**Work task:** Find the line containing "Punt van Fermat (294, 399)" in the listing below. Repeat it exactly, along with each following line up to and including the one containing "zie GeoGebraboek Driehoekscentra (115, 432)".

**Information given:**
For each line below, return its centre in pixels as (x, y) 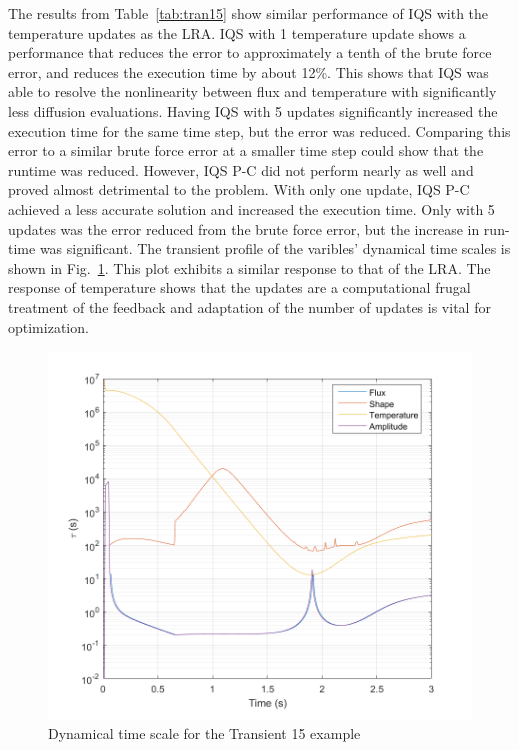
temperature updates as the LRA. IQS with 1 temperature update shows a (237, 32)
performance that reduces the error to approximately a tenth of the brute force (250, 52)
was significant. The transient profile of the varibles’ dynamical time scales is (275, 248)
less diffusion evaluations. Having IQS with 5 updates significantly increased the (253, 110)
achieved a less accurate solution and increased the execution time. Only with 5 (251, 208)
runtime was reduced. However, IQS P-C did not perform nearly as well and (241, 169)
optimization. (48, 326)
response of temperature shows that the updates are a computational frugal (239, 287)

--

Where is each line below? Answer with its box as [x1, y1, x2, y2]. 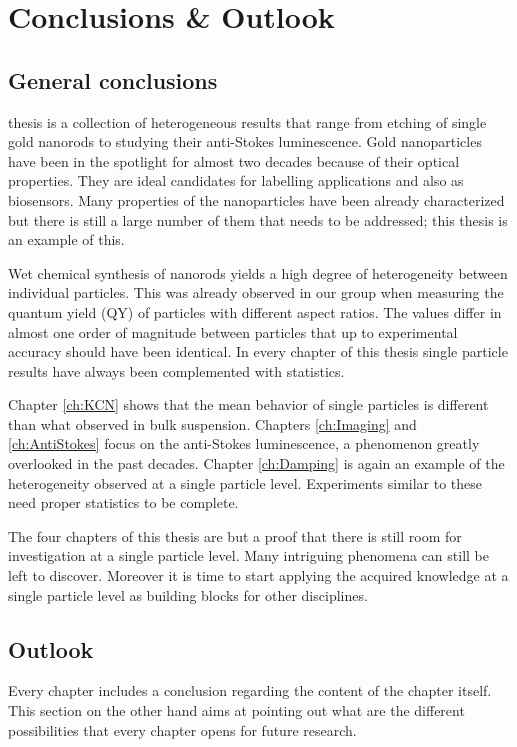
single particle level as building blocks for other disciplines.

...

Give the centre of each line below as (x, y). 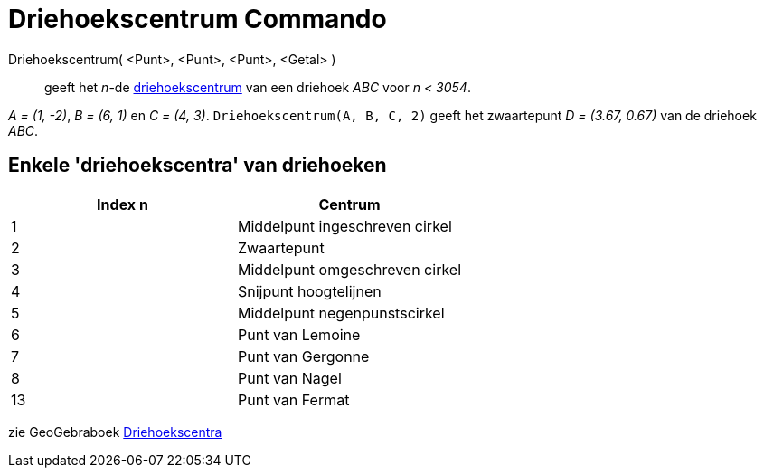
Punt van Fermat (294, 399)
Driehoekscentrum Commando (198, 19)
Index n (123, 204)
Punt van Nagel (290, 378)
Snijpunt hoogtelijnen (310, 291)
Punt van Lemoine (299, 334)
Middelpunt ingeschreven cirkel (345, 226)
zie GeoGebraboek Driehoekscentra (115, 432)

**Output of the task:**
Punt van Fermat (294, 399)
Driehoekscentrum Commando (198, 19)
Index n (123, 204)
Punt van Nagel (290, 378)
Snijpunt hoogtelijnen (310, 291)
Punt van Lemoine (299, 334)
Middelpunt ingeschreven cirkel (345, 226)
zie GeoGebraboek Driehoekscentra (115, 432)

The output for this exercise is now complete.